En az 2012'den beri aktif olduğuna inanılan Gazze Siber Çetesi, Orta Doğu'da, özellikle İsrail ve Filistin'de hedefleri vurma geçmişine sahiptir ve genellikle ilk erişim yöntemi olarak hedef odaklı kimlik avından yararlanmaktadır.
Cephaneliğindeki dikkate değer kötü amaçlı yazılım ailelerinden bazıları arasında BarbWire, DropBook, LastConn, Molerat Loader, Micropsia, NimbleMamba, SharpStage, Spark, Pierogi, PoisonIvy ve XtremeRAT bulunur.
Tehdit aktörünün, Molerats, Arid Viper ve Kaspersky tarafından Operation Parliament olarak adlandırılan bir küme gibi örtüşen kurban ayak izlerini ve kötü amaçlı yazılımları paylaşan birkaç alt grubun bir bileşimi olduğu değerlendiriliyor.

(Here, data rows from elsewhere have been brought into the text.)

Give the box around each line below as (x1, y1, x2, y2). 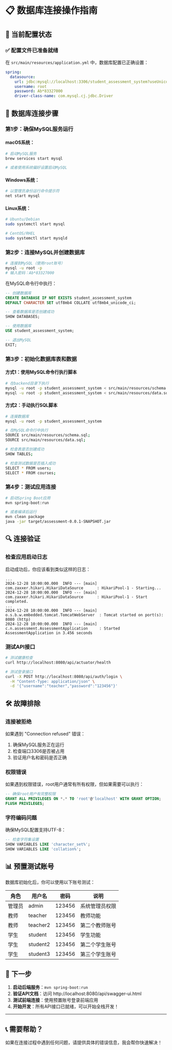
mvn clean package (5, 514, 45, 520)
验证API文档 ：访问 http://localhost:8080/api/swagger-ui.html (12, 990, 142, 997)
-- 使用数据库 (5, 323, 32, 329)
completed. (5, 599, 29, 604)
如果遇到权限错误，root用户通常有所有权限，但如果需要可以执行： (5, 781, 144, 787)
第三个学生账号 (80, 950, 117, 957)
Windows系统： (5, 177, 39, 183)
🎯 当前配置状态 (5, 30, 52, 39)
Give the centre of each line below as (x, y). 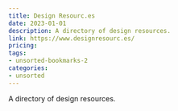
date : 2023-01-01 (37, 23)
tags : (17, 53)
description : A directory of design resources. (90, 31)
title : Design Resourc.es (52, 16)
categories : (28, 68)
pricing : (23, 46)
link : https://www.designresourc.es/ (72, 38)
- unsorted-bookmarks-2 (48, 61)
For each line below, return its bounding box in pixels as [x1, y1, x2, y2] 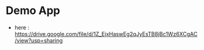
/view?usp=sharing [14, 37, 63, 44]
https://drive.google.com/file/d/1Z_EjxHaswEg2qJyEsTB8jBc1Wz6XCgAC [14, 30, 198, 37]
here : [14, 24, 30, 31]
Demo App [5, 4, 60, 18]
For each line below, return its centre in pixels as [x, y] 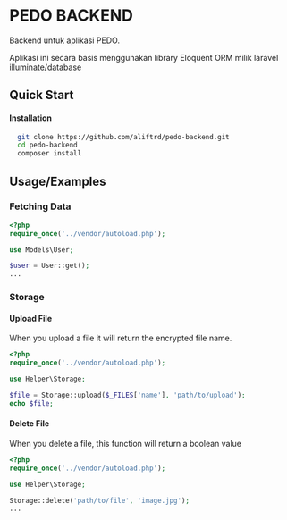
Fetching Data [40, 206]
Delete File [30, 424]
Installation [30, 118]
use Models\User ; [42, 250]
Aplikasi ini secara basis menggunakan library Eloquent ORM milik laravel [144, 57]
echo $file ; [31, 403]
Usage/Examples [58, 181]
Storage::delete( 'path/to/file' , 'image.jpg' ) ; [100, 500]
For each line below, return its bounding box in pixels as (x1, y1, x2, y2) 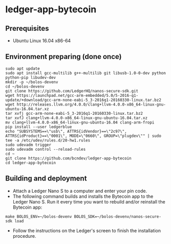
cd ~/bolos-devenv (5, 84, 45, 89)
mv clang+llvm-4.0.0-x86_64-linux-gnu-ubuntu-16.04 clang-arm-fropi (5, 119, 155, 125)
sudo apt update (5, 66, 40, 71)
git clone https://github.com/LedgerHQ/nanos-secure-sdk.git (5, 88, 139, 93)
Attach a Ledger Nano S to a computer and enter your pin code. (12, 188, 147, 194)
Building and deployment (5, 174, 87, 183)
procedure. (12, 233, 37, 239)
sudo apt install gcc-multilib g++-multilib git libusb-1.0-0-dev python (5, 70, 166, 75)
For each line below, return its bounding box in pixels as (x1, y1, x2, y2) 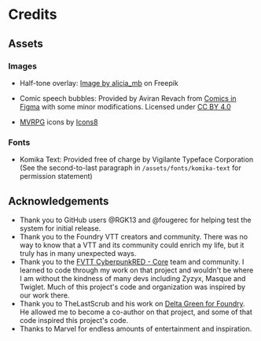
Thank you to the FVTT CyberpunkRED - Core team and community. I (19, 257, 244, 266)
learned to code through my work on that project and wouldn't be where (19, 265, 254, 275)
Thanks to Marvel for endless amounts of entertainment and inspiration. (19, 324, 252, 333)
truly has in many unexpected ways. (19, 248, 137, 258)
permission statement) (19, 172, 93, 181)
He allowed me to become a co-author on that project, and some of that (19, 307, 253, 317)
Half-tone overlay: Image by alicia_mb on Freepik (19, 78, 178, 87)
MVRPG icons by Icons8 (19, 117, 98, 127)
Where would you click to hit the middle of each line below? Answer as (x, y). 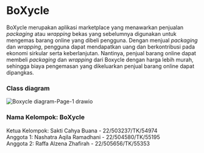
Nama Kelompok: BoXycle (46, 117)
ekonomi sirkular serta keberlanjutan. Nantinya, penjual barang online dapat (101, 53)
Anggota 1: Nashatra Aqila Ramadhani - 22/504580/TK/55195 (83, 137)
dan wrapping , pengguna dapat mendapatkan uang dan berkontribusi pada (101, 47)
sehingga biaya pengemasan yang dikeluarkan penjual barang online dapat (100, 66)
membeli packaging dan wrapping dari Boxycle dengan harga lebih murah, (100, 59)
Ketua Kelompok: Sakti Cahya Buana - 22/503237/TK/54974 (82, 131)
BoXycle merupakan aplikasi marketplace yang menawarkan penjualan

Son aylarda, muhalif kolektif, Micropsia ve Arid Gopher implantlarının doğaçlama varyantlarının yanı sıra IronWind adlı yeni bir ilk erişim indiricisi sunan bir dizi saldırıyla ilişkilendirildi.
Gazze Siber Çetesi tarafından gerçekleştirilen en son saldırı setinin Pierogi++ ve Micropsia'dan yararlandığı tespit edildi. Pierogi++'ın ilk kaydedilen kullanımı 2022'nin sonlarına kadar uzanıyor.
Saldırı zincirleri, arka kapıları teslim etmek için Arapça veya İngilizce yazılmış ve Filistinlileri ilgilendiren konularla ilgili sahte belgelerin kullanılmasıyla karakterize edilir.
Şubat 2020'de Pierogi'ye ışık tutan Cybereason, bunu saldırganların hedeflenen kurbanları gözetlemesine izin veren bir implant olarak nitelendirdi ve "[komuta ve kontrol] sunucuları ve ikilideki diğer dizelerle iletişim kurmak için kullanılan komutların Ukraynaca yazıldığını" söyledi.
"Arka kapı, evde yetiştirilmek yerine yeraltı topluluklarında elde edilmiş olabilir" diye değerlendirdi.
Hem Pierogi hem de Pierogi++, ekran görüntüsü almak, komutları yürütmek ve saldırgan tarafından sağlanan dosyaları indirmek için donatılmıştır. Dikkate değer bir diğer husus, güncellenen eserlerin artık kodda herhangi bir Ukraynaca dize içermemesidir.
SentinelOne'ın Gazze Siber Çetesi'nin operasyonlarına yönelik soruşturması, daha önce Kaspersky tarafından Kasım 2021'de açıklandığı gibi, tehdit aktörü ile WIRTE arasındaki bağları güçlendirmenin yanı sıra Big Bang ve Sakallı Barbie Operasyonu olarak adlandırılan iki farklı kampanya arasında taktiksel bağlantılar da ortaya çıkardı.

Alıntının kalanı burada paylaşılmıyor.